AIM OF THE EXERCISE: Within the listing that follows, reproduce exactly the lines starting at the line with "allow for the" and ending at the line with "Packaging & Distribution [9, 76, 87, 84]", inclusive, and only those. Pictures are dropped.
'''
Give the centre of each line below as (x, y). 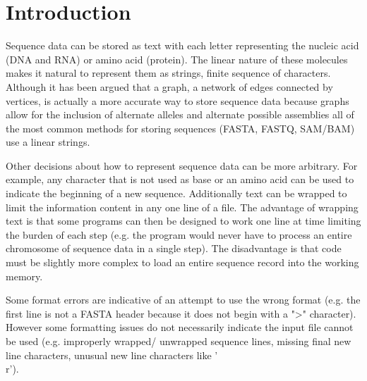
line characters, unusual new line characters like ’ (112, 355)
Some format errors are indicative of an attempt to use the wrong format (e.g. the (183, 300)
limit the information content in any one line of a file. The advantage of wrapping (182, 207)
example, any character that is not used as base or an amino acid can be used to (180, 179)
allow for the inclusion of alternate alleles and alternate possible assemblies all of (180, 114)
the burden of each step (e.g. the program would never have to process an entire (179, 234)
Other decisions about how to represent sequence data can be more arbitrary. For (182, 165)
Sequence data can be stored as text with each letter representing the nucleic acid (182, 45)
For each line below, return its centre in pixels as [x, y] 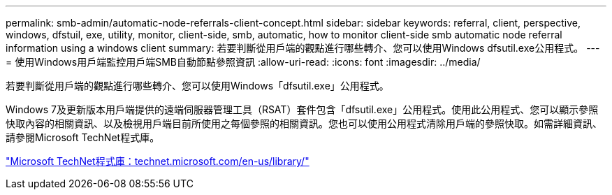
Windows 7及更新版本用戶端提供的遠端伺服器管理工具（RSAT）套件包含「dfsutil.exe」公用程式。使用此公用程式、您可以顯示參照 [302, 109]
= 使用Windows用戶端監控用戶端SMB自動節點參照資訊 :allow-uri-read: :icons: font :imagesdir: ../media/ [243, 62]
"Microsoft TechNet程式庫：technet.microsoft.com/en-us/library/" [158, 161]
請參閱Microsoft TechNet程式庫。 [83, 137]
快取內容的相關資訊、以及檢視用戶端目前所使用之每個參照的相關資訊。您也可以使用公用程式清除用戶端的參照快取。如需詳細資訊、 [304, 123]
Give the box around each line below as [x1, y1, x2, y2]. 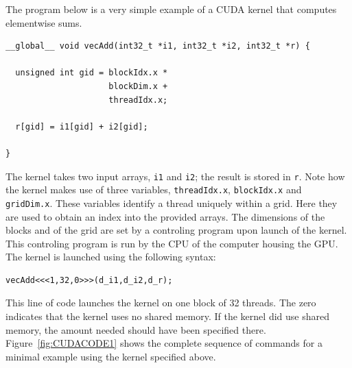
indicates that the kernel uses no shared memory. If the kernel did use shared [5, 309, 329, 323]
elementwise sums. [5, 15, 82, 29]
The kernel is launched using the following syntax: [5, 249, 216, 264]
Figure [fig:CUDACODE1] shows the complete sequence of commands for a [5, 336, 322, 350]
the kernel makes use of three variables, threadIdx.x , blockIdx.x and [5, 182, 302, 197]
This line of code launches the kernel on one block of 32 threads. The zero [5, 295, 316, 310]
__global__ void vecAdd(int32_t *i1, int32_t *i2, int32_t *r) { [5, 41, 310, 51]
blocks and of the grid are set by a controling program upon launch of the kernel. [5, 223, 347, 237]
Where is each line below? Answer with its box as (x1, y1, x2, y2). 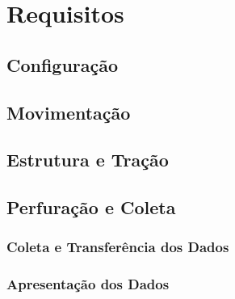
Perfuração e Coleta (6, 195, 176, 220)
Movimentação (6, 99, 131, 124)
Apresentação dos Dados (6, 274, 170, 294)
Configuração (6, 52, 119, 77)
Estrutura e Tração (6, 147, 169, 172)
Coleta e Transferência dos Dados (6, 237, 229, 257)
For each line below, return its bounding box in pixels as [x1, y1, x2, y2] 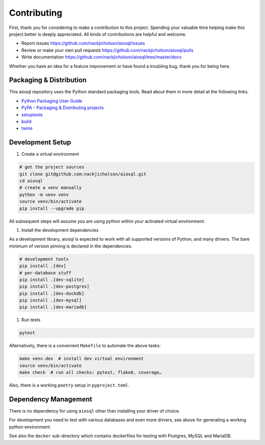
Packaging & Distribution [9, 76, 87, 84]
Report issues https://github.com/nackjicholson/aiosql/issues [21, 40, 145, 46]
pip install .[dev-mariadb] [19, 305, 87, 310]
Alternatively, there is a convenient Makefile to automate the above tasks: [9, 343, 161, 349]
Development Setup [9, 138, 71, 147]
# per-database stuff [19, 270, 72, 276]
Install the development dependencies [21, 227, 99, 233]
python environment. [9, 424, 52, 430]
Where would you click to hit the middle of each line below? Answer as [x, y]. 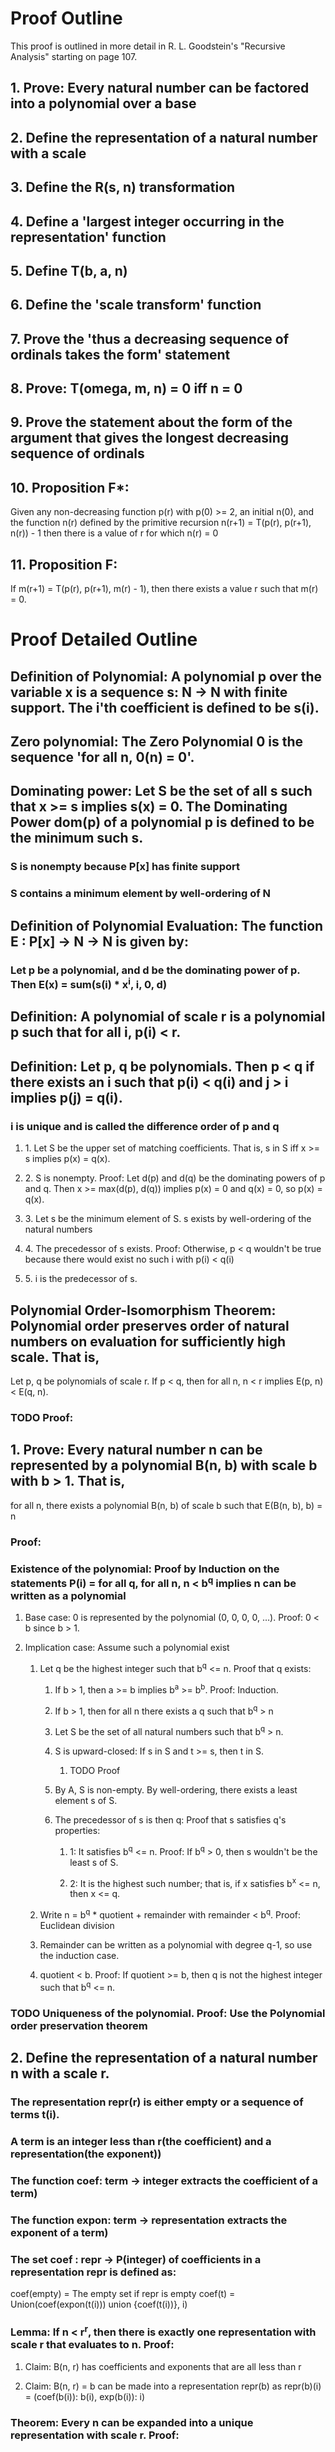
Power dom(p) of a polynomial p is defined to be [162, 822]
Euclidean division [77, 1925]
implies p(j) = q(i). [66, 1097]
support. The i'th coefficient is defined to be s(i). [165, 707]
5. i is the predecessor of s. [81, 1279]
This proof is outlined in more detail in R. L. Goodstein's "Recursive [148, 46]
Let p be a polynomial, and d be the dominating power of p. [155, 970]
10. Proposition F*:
'''
ANSWER TO THIS EXERCISE:
allow for the inclusion of alternate alleles and alternate possible assemblies all of (180, 114)
the burden of each step (e.g. the program would never have to process an entire (179, 234)
Other decisions about how to represent sequence data can be more arbitrary. For (182, 165)
Sequence data can be stored as text with each letter representing the nucleic acid (182, 45)
For each line below, return its centre in pixels as [x, y] 
Windows 7及更新版本用戶端提供的遠端伺服器管理工具（RSAT）套件包含「dfsutil.exe」公用程式。使用此公用程式、您可以顯示參照 [302, 109]
= 使用Windows用戶端監控用戶端SMB自動節點參照資訊 :allow-uri-read: :icons: font :imagesdir: ../media/ [243, 62]
"Microsoft TechNet程式庫：technet.microsoft.com/en-us/library/" [158, 161]
請參閱Microsoft TechNet程式庫。 [83, 137]
快取內容的相關資訊、以及檢視用戶端目前所使用之每個參照的相關資訊。您也可以使用公用程式清除用戶端的參照快取。如需詳細資訊、 [304, 123]
Give the box around each line below as [x1, y1, x2, y2]. 
indicates that the kernel uses no shared memory. If the kernel did use shared [5, 309, 329, 323]
elementwise sums. [5, 15, 82, 29]
The kernel is launched using the following syntax: [5, 249, 216, 264]
Figure [fig:CUDACODE1] shows the complete sequence of commands for a [5, 336, 322, 350]
the kernel makes use of three variables, threadIdx.x , blockIdx.x and [5, 182, 302, 197]
This line of code launches the kernel on one block of 32 threads. The zero [5, 295, 316, 310]
__global__ void vecAdd(int32_t *i1, int32_t *i2, int32_t *r) { [5, 41, 310, 51]
blocks and of the grid are set by a controling program upon launch of the kernel. [5, 223, 347, 237]
Where is each line below? Answer with its box as (x1, y1, x2, y2). 
Perfuração e Coleta (6, 195, 176, 220)
Movimentação (6, 99, 131, 124)
Apresentação dos Dados (6, 274, 170, 294)
Configuração (6, 52, 119, 77)
Estrutura e Tração (6, 147, 169, 172)
Coleta e Transferência dos Dados (6, 237, 229, 257)
For each line below, return its bounding box in pixels as [x1, y1, x2, y2] 
Packaging & Distribution [9, 76, 87, 84]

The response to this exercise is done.